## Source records
* * * * * * * * *
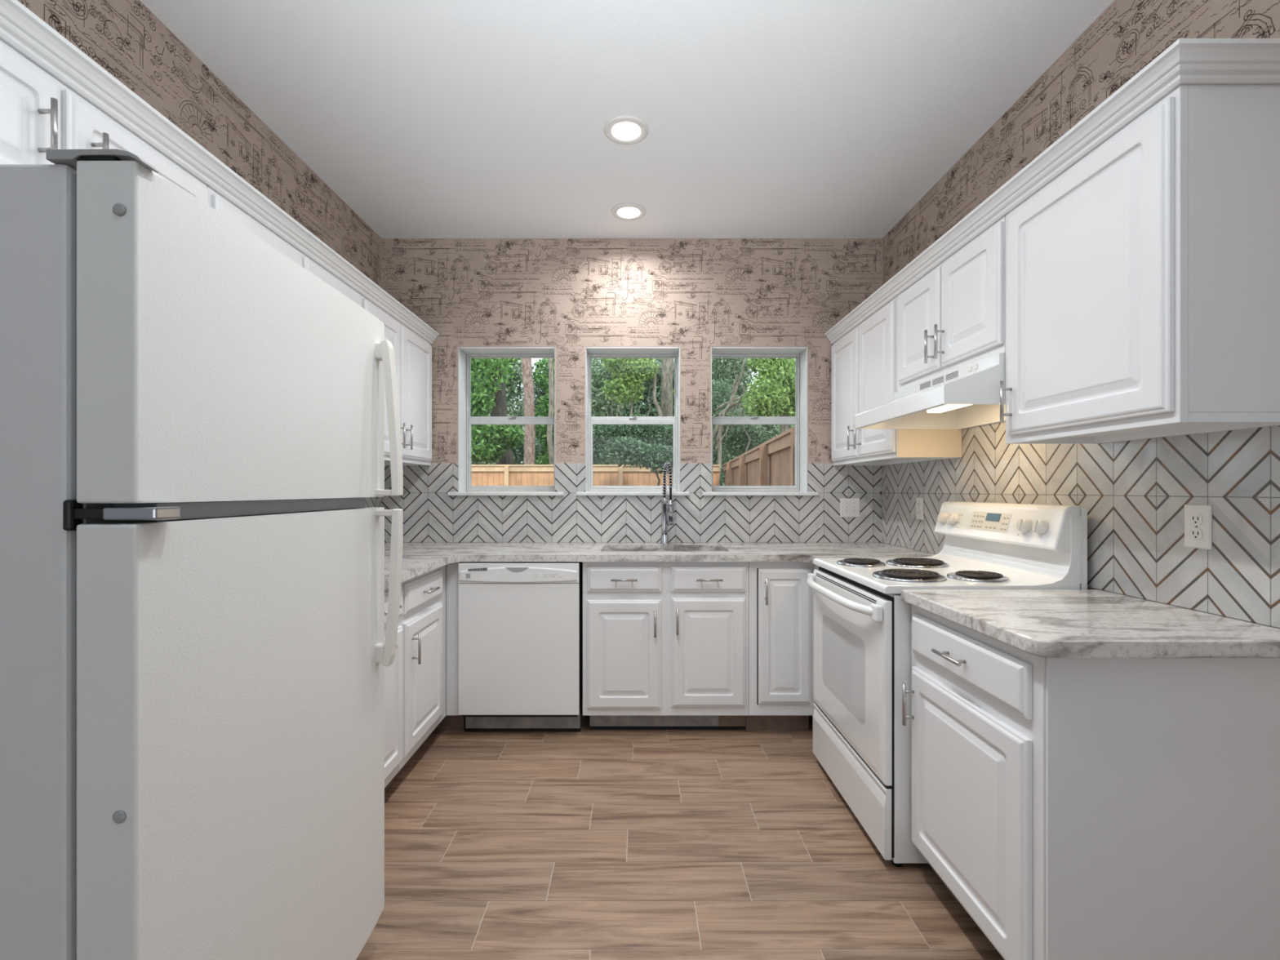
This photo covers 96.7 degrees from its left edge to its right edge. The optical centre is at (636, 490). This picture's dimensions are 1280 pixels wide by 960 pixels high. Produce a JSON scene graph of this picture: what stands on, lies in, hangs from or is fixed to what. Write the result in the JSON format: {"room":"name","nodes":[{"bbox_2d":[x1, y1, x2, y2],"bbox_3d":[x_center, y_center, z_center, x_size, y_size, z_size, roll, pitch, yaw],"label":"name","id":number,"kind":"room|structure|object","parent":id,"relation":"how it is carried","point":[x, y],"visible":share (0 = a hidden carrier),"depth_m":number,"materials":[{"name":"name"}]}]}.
{"room":"kitchen","nodes":[
{"label":"kitchen","id":0,"kind":"room"},
{"bbox_2d":[17,0,382,506],"bbox_3d":[-1.611,-0.148,1.905,0.128,2.767,3.110,0,0,0],"label":"wall","id":1,"kind":"structure","parent":0,"point":[124,37],"depth_m":2.05,"materials":[{"name":"beige paper"}]},
{"bbox_2d":[0,38,208,204],"bbox_3d":[-1.374,-0.733,1.222,0.358,0.335,0.864,0,0,0],"label":"upper cabinet","id":2,"kind":"object","parent":1,"relation":"attached to","point":[39,113],"visible":0.35,"depth_m":1.18,"materials":[{"name":"white paint"}]},
{"bbox_2d":[0,0,439,343],"bbox_3d":[-1.226,-0.919,2.123,0.046,0.064,2.669,0,0,0],"label":"crown molding","id":3,"kind":"structure","parent":2,"relation":"attached to","point":[20,28],"depth_m":1.48,"materials":[{"name":"white paint"}]},
{"bbox_2d":[206,184,361,306],"bbox_3d":[-1.374,-0.524,2.116,0.358,0.752,0.917,0,0,0],"label":"upper cabinet","id":4,"kind":"object","parent":1,"relation":"attached to","point":[216,201],"visible":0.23,"depth_m":1.95,"materials":[{"name":"white paint"}]},
{"bbox_2d":[357,497,382,506],"bbox_3d":[-1.551,0.078,2.501,0.008,0.482,1.902,0,0,0],"label":"backsplash","id":5,"kind":"structure","parent":1,"relation":"attached to","point":[369,501],"depth_m":3.34,"materials":[{"name":"tile"}]},
{"bbox_2d":[360,293,431,465],"bbox_3d":[-1.374,-0.524,3.014,0.358,0.752,0.872,0,0,0],"label":"upper cabinet","id":6,"kind":"object","parent":1,"relation":"attached to","point":[412,353],"visible":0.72,"depth_m":3.11,"materials":[{"name":"white paint"}]},
{"bbox_2d":[139,0,1114,238],"bbox_3d":[-0.030,-1.592,0.175,3.289,0.120,6.990,0,0,0],"label":"ceiling","id":7,"kind":"structure","parent":0,"point":[427,118],"depth_m":2.21,"materials":[{"name":"white paint"}]},
{"bbox_2d":[604,115,648,144],"bbox_3d":[-0.045,-1.528,2.420,0.190,0.008,0.190,0,0,0],"label":"recessed light","id":8,"kind":"object","parent":7,"relation":"in","point":[624,129],"visible":1,"depth_m":2.41,"materials":[{"name":"white plastic"}]},
{"bbox_2d":[611,203,645,220],"bbox_3d":[-0.045,-1.528,3.130,0.190,0.008,0.190,0,0,0],"label":"recessed light","id":9,"kind":"object","parent":7,"relation":"in","point":[624,211],"visible":1,"depth_m":3.12,"materials":[{"name":"white plastic"}]},
{"bbox_2d":[381,238,882,693],"bbox_3d":[-0.030,-0.148,3.561,3.289,2.767,0.218,0,0,0],"label":"wall","id":10,"kind":"structure","parent":0,"point":[570,295],"depth_m":3.46,"materials":[{"name":"beige paper"}]},
{"bbox_2d":[447,346,564,495],"bbox_3d":[-0.791,-0.418,3.541,0.701,0.904,0.229,0,0,0],"label":"window","id":11,"kind":"structure","parent":10,"relation":"in","point":[465,354],"depth_m":3.61,"materials":[{"name":"white paint"}]},
{"bbox_2d":[382,462,881,542],"bbox_3d":[-0.030,0.078,3.456,3.048,0.482,0.008,0,0,0],"label":"backsplash","id":12,"kind":"structure","parent":10,"relation":"attached to","point":[430,515],"depth_m":3.45,"materials":[{"name":"tile"}]},
{"bbox_2d":[576,346,689,495],"bbox_3d":[-0.025,-0.418,3.541,0.684,0.904,0.229,0,0,0],"label":"window","id":13,"kind":"structure","parent":10,"relation":"in","point":[593,352],"depth_m":3.61,"materials":[{"name":"white paint"}]},
{"bbox_2d":[702,346,817,495],"bbox_3d":[0.745,-0.418,3.541,0.696,0.904,0.229,0,0,0],"label":"window","id":14,"kind":"structure","parent":10,"relation":"in","point":[716,352],"depth_m":3.61,"materials":[{"name":"white paint"}]},
{"bbox_2d":[840,497,859,517],"bbox_3d":[1.293,0.108,3.443,0.118,0.115,0.016,0,0,0],"label":"light switch","id":15,"kind":"object","parent":10,"relation":"attached to","point":[849,507],"visible":1,"depth_m":3.45,"materials":[{"name":"white plastic"}]},
{"bbox_2d":[355,693,1004,959],"bbox_3d":[-0.030,1.265,0.130,3.049,0.060,6.660,0,0,0],"label":"floor","id":16,"kind":"structure","parent":0,"point":[585,844],"depth_m":1.90,"materials":[{"name":"brown wood"}]},
{"bbox_2d":[0,149,403,959],"bbox_3d":[-1.054,0.390,1.137,0.892,1.690,0.756,0,0,0],"label":"refrigerator","id":17,"kind":"object","parent":16,"relation":"on","point":[195,652],"visible":1,"depth_m":0.83,"materials":[{"name":"white metal"}]},
{"bbox_2d":[384,586,403,787],"bbox_3d":[-1.227,0.795,1.931,0.654,0.878,0.741,0,0,0],"label":"base cabinet","id":18,"kind":"object","parent":16,"relation":"on","point":[393,673],"visible":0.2,"depth_m":2.21,"materials":[{"name":"white paint"}]},
{"bbox_2d":[384,561,465,791],"bbox_3d":[-1.222,0.795,2.625,0.664,0.878,0.640,0,0,0],"label":"base cabinet","id":19,"kind":"object","parent":16,"relation":"on","point":[423,620],"visible":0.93,"depth_m":2.58,"materials":[{"name":"white paint"}]},
{"bbox_2d":[457,561,582,731],"bbox_3d":[-0.585,0.798,3.111,0.598,0.872,0.619,0,0,0],"label":"dishwasher","id":20,"kind":"object","parent":16,"relation":"on","point":[520,624],"visible":0.99,"depth_m":2.81,"materials":[{"name":"white metal"}]},
{"bbox_2d":[582,561,748,729],"bbox_3d":[0.144,0.795,3.123,0.832,0.878,0.655,0,0,0],"label":"base cabinet","id":21,"kind":"object","parent":16,"relation":"on","point":[665,644],"visible":1,"depth_m":2.83,"materials":[{"name":"white paint"}]},
{"bbox_2d":[745,561,818,729],"bbox_3d":[1.023,0.795,3.031,0.922,0.878,0.838,0,0,0],"label":"base cabinet","id":22,"kind":"object","parent":16,"relation":"on","point":[780,597],"visible":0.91,"depth_m":2.83,"materials":[{"name":"white paint"}]},
{"bbox_2d":[384,542,935,588],"bbox_3d":[-0.030,0.338,2.503,3.032,0.035,1.896,0,0,0],"label":"countertop","id":23,"kind":"structure","parent":22,"relation":"on","point":[418,558],"depth_m":2.89,"materials":[{"name":"stone"}]},
{"bbox_2d":[660,461,675,544],"bbox_3d":[0.184,0.078,3.297,0.094,0.484,0.147,0,0,0],"label":"faucet","id":24,"kind":"object","parent":23,"relation":"on","point":[667,508],"visible":1,"depth_m":3.33,"materials":[{"name":"silver metal"}]},
{"bbox_2d":[806,501,1087,866],"bbox_3d":[1.095,0.643,2.219,0.733,1.184,0.754,0,0,0],"label":"range","id":25,"kind":"object","parent":16,"relation":"on","point":[862,624],"visible":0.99,"depth_m":2.00,"materials":[{"name":"white metal"}]},
{"bbox_2d":[813,534,1079,594],"bbox_3d":[1.119,0.261,2.219,0.633,0.152,0.754,0,0,0],"label":"cooktop","id":26,"kind":"object","parent":25,"relation":"in","point":[965,562],"depth_m":2.03,"materials":[{"name":"white metal"}]},
{"bbox_2d":[902,604,1279,959],"bbox_3d":[1.161,0.795,1.532,0.662,0.878,0.603,0,0,0],"label":"base cabinet","id":27,"kind":"object","parent":16,"relation":"on","point":[1073,808],"visible":0.98,"depth_m":1.23,"materials":[{"name":"white paint"}]},
{"bbox_2d":[901,589,1279,657],"bbox_3d":[1.167,0.338,1.517,0.636,0.035,0.634,0,0,0],"label":"countertop","id":28,"kind":"structure","parent":27,"relation":"on","point":[1042,623],"depth_m":1.36,"materials":[{"name":"stone"}]},
{"bbox_2d":[881,0,1279,628],"bbox_3d":[1.550,-0.148,1.905,0.128,2.767,3.110,0,0,0],"label":"wall","id":29,"kind":"structure","parent":0,"point":[1135,494],"depth_m":1.76,"materials":[{"name":"beige paper"}]},
{"bbox_2d":[831,296,961,465],"bbox_3d":[1.309,-0.524,3.023,0.350,0.752,0.852,0,0,0],"label":"upper cabinet","id":30,"kind":"object","parent":29,"relation":"attached to","point":[864,361],"visible":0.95,"depth_m":2.86,"materials":[{"name":"white paint"}]},
{"bbox_2d":[915,497,923,519],"bbox_3d":[1.482,0.097,2.985,0.008,0.115,0.072,0,0,0],"label":"outlet","id":31,"kind":"object","parent":29,"relation":"attached to","point":[919,501],"visible":1,"depth_m":2.98,"materials":[{"name":"white plastic"}]},
{"bbox_2d":[916,502,920,507],"bbox_3d":[1.479,0.077,2.985,0.003,0.029,0.034,0,0,0],"label":"receptacle","id":32,"kind":"object","parent":31,"relation":"attached to","point":[918,504],"depth_m":2.98,"materials":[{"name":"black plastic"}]},
{"bbox_2d":[916,509,920,515],"bbox_3d":[1.479,0.117,2.985,0.003,0.029,0.034,0,0,0],"label":"receptacle","id":33,"kind":"object","parent":31,"relation":"attached to","point":[918,511],"depth_m":2.98,"materials":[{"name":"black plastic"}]},
{"bbox_2d":[854,352,1005,429],"bbox_3d":[1.239,-0.360,2.218,0.492,0.166,0.758,0,0,0],"label":"range hood","id":34,"kind":"object","parent":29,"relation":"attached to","point":[968,396],"visible":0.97,"depth_m":2.16,"materials":[{"name":"white metal"}]},
{"bbox_2d":[968,364,977,372],"bbox_3d":[1.171,-0.425,1.982,0.003,0.017,0.055,0,0,0],"label":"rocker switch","id":35,"kind":"object","parent":34,"relation":"attached to","point":[971,367],"depth_m":1.98,"materials":[{"name":"white plastic"}]},
{"bbox_2d":[897,214,1005,391],"bbox_3d":[1.309,-0.672,2.218,0.350,0.455,0.759,0,0,0],"label":"upper cabinet","id":36,"kind":"object","parent":29,"relation":"attached to","point":[953,317],"visible":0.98,"depth_m":2.08,"materials":[{"name":"white paint"}]},
{"bbox_2d":[824,38,1279,343],"bbox_3d":[1.317,-0.919,2.328,0.349,0.064,2.260,0,0,0],"label":"crown molding","id":37,"kind":"structure","parent":29,"relation":"attached to","point":[1187,60],"depth_m":1.41,"materials":[{"name":"white paint"}]},
{"bbox_2d":[881,421,1279,627],"bbox_3d":[1.490,-0.073,2.036,0.008,0.784,2.832,0,0,0],"label":"backsplash","id":38,"kind":"structure","parent":29,"relation":"attached to","point":[1135,494],"depth_m":1.66,"materials":[{"name":"tile"}]},
{"bbox_2d":[1000,84,1279,444],"bbox_3d":[1.309,-0.524,1.540,0.350,0.752,0.590,0,0,0],"label":"upper cabinet","id":39,"kind":"object","parent":29,"relation":"attached to","point":[1143,278],"visible":0.99,"depth_m":1.28,"materials":[{"name":"white paint"}]},
{"bbox_2d":[1184,504,1212,549],"bbox_3d":[1.482,0.097,1.505,0.008,0.115,0.072,0,0,0],"label":"outlet","id":40,"kind":"object","parent":29,"relation":"attached to","point":[1197,518],"visible":1,"depth_m":1.50,"materials":[{"name":"white plastic"}]},
{"bbox_2d":[1189,513,1203,524],"bbox_3d":[1.479,0.077,1.505,0.003,0.029,0.034,0,0,0],"label":"receptacle","id":41,"kind":"object","parent":40,"relation":"attached to","point":[1194,518],"depth_m":1.50,"materials":[{"name":"white plastic"}]},
{"bbox_2d":[1189,528,1203,539],"bbox_3d":[1.479,0.117,1.505,0.003,0.029,0.034,0,0,0],"label":"receptacle","id":42,"kind":"object","parent":40,"relation":"attached to","point":[1194,533],"depth_m":1.50,"materials":[{"name":"white plastic"}]},
{"label":"outside","id":43,"kind":"structure","parent":0,"visible":0},
{"bbox_3d":[0.000,1.385,32.030,80.000,0.100,55.940,0,0,0],"label":"ground","id":44,"kind":"structure","parent":43,"visible":0},
{"bbox_2d":[471,440,480,492],"bbox_3d":[-6.888,-0.475,21.602,2.274,3.620,1.649,0,0,0],"label":"shrub","id":45,"kind":"object","parent":44,"relation":"on","point":[479,441],"visible":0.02,"depth_m":21.59,"materials":[{"name":"green plant"}]},
{"bbox_2d":[471,358,520,464],"bbox_3d":[-4.166,-2.658,15.703,1.837,8.054,2.691,0,0,0],"label":"oak tree","id":46,"kind":"object","parent":44,"relation":"on","point":[491,396],"visible":0.41,"depth_m":15.09,"materials":[{"name":"green plant"}]},
{"bbox_2d":[471,358,524,480],"bbox_3d":[-6.298,-2.534,25.435,3.397,7.742,2.794,0,0,0],"label":"tree","id":47,"kind":"object","parent":44,"relation":"on","point":[514,392],"visible":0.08,"depth_m":25.11,"materials":[{"name":"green plant"}]},
{"bbox_2d":[471,415,524,464],"bbox_3d":[-3.854,-0.306,14.822,1.855,3.282,1.111,0,0,-9],"label":"maple tree","id":48,"kind":"object","parent":44,"relation":"on","point":[496,438],"visible":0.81,"depth_m":14.59,"materials":[{"name":"green plant"}]},
{"bbox_2d":[491,430,544,464],"bbox_3d":[-4.569,-0.473,21.595,2.296,3.615,1.654,0,0,0],"label":"shrub","id":49,"kind":"object","parent":44,"relation":"on","point":[517,455],"visible":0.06,"depth_m":21.41,"materials":[{"name":"green plant"}]},
{"bbox_2d":[520,358,535,492],"bbox_3d":[-3.367,-4.166,17.910,0.586,11.019,0.452,0,0,0],"label":"pine tree","id":50,"kind":"object","parent":44,"relation":"on","point":[526,366],"visible":0.26,"depth_m":17.73,"materials":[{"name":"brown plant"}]},
{"bbox_2d":[521,358,554,463],"bbox_3d":[-4.796,-2.933,30.956,3.411,8.540,2.792,0,0,0],"label":"oak tree","id":51,"kind":"object","parent":44,"relation":"on","point":[536,392],"visible":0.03,"depth_m":30.44,"materials":[{"name":"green plant"}]},
{"bbox_2d":[546,358,554,464],"bbox_3d":[-3.506,-4.665,23.304,0.387,12.010,0.338,0,0,0],"label":"pine tree","id":52,"kind":"object","parent":44,"relation":"on","point":[550,361],"visible":0.3,"depth_m":23.24,"materials":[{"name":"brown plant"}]},
{"bbox_2d":[532,358,606,480],"bbox_3d":[-2.976,-2.541,25.460,3.328,7.761,2.820,0,0,0],"label":"tree","id":53,"kind":"object","parent":44,"relation":"on","point":[544,375],"visible":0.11,"depth_m":25.10,"materials":[{"name":"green plant"}]},
{"bbox_2d":[468,464,719,492],"bbox_3d":[-3.216,0.349,14.255,10.568,1.969,0.190,0,0,0],"label":"wooden fence","id":54,"kind":"object","parent":44,"relation":"on","point":[482,474],"visible":0.13,"depth_m":14.29,"materials":[{"name":"brown wood"}]},
{"bbox_2d":[592,434,604,492],"bbox_3d":[-2.195,-0.470,21.589,2.276,3.608,1.662,0,0,0],"label":"shrub","id":55,"kind":"object","parent":44,"relation":"on","point":[593,434],"visible":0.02,"depth_m":21.36,"materials":[{"name":"green plant"}]},
{"bbox_2d":[592,364,630,464],"bbox_3d":[-1.516,-2.888,30.944,3.350,8.457,2.786,0,0,-8],"label":"tree","id":56,"kind":"object","parent":44,"relation":"on","point":[600,364],"visible":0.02,"depth_m":30.28,"materials":[{"name":"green plant"}]},
{"bbox_2d":[601,358,659,460],"bbox_3d":[-0.172,-1.318,16.193,1.688,5.307,0.874,0,0,0],"label":"tree","id":57,"kind":"object","parent":44,"relation":"on","point":[632,371],"visible":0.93,"depth_m":16.08,"materials":[{"name":"green plant"}]},
{"bbox_2d":[592,413,673,463],"bbox_3d":[-0.252,-0.374,15.356,3.072,3.424,1.119,0,0,0],"label":"shrub","id":58,"kind":"object","parent":44,"relation":"on","point":[662,434],"visible":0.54,"depth_m":15.11,"materials":[{"name":"green plant"}]},
{"bbox_2d":[591,358,674,464],"bbox_3d":[-0.462,-1.871,18.930,3.810,6.420,2.158,0,0,0],"label":"tree","id":59,"kind":"object","parent":44,"relation":"on","point":[597,400],"visible":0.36,"depth_m":18.43,"materials":[{"name":"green plant"}]},
{"bbox_2d":[599,435,673,492],"bbox_3d":[0.119,0.028,13.286,2.010,2.631,0.779,0,0,8],"label":"shrub","id":60,"kind":"object","parent":44,"relation":"on","point":[655,457],"visible":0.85,"depth_m":13.17,"materials":[{"name":"green plant"}]},
{"bbox_2d":[622,447,655,492],"bbox_3d":[0.159,-0.478,21.592,2.262,3.626,1.654,0,0,0],"label":"shrub","id":61,"kind":"object","parent":44,"relation":"on","point":[647,447],"visible":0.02,"depth_m":21.37,"materials":[{"name":"green plant"}]},
{"bbox_2d":[608,359,674,475],"bbox_3d":[0.300,-2.537,25.444,3.351,7.758,2.780,0,0,-3],"label":"oak tree","id":62,"kind":"object","parent":44,"relation":"on","point":[643,408],"visible":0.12,"depth_m":24.88,"materials":[{"name":"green plant"}]},
{"bbox_2d":[652,358,674,492],"bbox_3d":[0.826,-3.165,16.806,0.770,9.015,0.862,0,0,0],"label":"forked tree","id":63,"kind":"object","parent":44,"relation":"on","point":[668,366],"visible":0.33,"depth_m":16.86,"materials":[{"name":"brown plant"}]},
{"bbox_2d":[657,361,674,413],"bbox_3d":[1.813,-2.940,30.950,3.353,8.559,2.808,0,0,7],"label":"tree","id":64,"kind":"object","parent":44,"relation":"on","point":[673,362],"visible":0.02,"depth_m":30.54,"materials":[{"name":"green plant"}]},
{"bbox_2d":[712,439,728,492],"bbox_3d":[2.500,-0.478,21.613,2.292,3.624,1.668,0,0,0],"label":"shrub","id":65,"kind":"object","parent":44,"relation":"on","point":[714,455],"visible":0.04,"depth_m":21.36,"materials":[{"name":"green plant"}]},
{"bbox_2d":[711,359,754,492],"bbox_3d":[3.582,-2.553,25.438,3.331,7.783,2.760,0,0,7],"label":"tree","id":66,"kind":"object","parent":44,"relation":"on","point":[728,457],"visible":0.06,"depth_m":24.91,"materials":[{"name":"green plant"}]},
{"bbox_2d":[711,358,770,485],"bbox_3d":[2.900,-1.385,15.124,2.788,5.443,1.491,0,0,38],"label":"tree","id":67,"kind":"object","parent":44,"relation":"on","point":[725,364],"visible":0.38,"depth_m":14.97,"materials":[{"name":"grey plant"}]},
{"bbox_2d":[729,368,755,458],"bbox_3d":[5.121,-2.934,30.936,3.351,8.553,2.814,0,0,0],"label":"oak tree","id":68,"kind":"object","parent":44,"relation":"on","point":[751,372],"visible":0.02,"depth_m":30.63,"materials":[{"name":"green plant"}]},
{"bbox_2d":[711,370,795,457],"bbox_3d":[3.089,-0.970,16.038,2.832,4.613,1.580,0,0,14],"label":"cedar tree","id":69,"kind":"object","parent":44,"relation":"on","point":[740,436],"visible":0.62,"depth_m":15.84,"materials":[{"name":"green plant"}]},
{"bbox_2d":[722,426,797,492],"bbox_3d":[1.838,0.349,9.303,0.190,1.969,10.022,0,0,4],"label":"wooden fence","id":70,"kind":"object","parent":44,"relation":"on","point":[772,462],"visible":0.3,"depth_m":7.45,"materials":[{"name":"brown wood"}]},
{"bbox_2d":[741,358,795,433],"bbox_3d":[3.371,-1.072,13.594,1.876,4.824,1.868,0,0,0],"label":"maple tree","id":71,"kind":"object","parent":44,"relation":"on","point":[771,398],"visible":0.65,"depth_m":13.15,"materials":[{"name":"green plant"}]},
{"bbox_2d":[755,366,795,427],"bbox_3d":[6.919,-2.533,25.452,3.345,7.742,2.802,0,0,-5],"label":"tree","id":72,"kind":"object","parent":44,"relation":"on","point":[757,375],"visible":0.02,"depth_m":25.15,"materials":[{"name":"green plant"}]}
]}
* * * * * * * * *
## Work request
Extract every line above that contains the word "kitchen".

## Result of this exercise
{"room":"kitchen","nodes":[
{"label":"kitchen","id":0,"kind":"room"},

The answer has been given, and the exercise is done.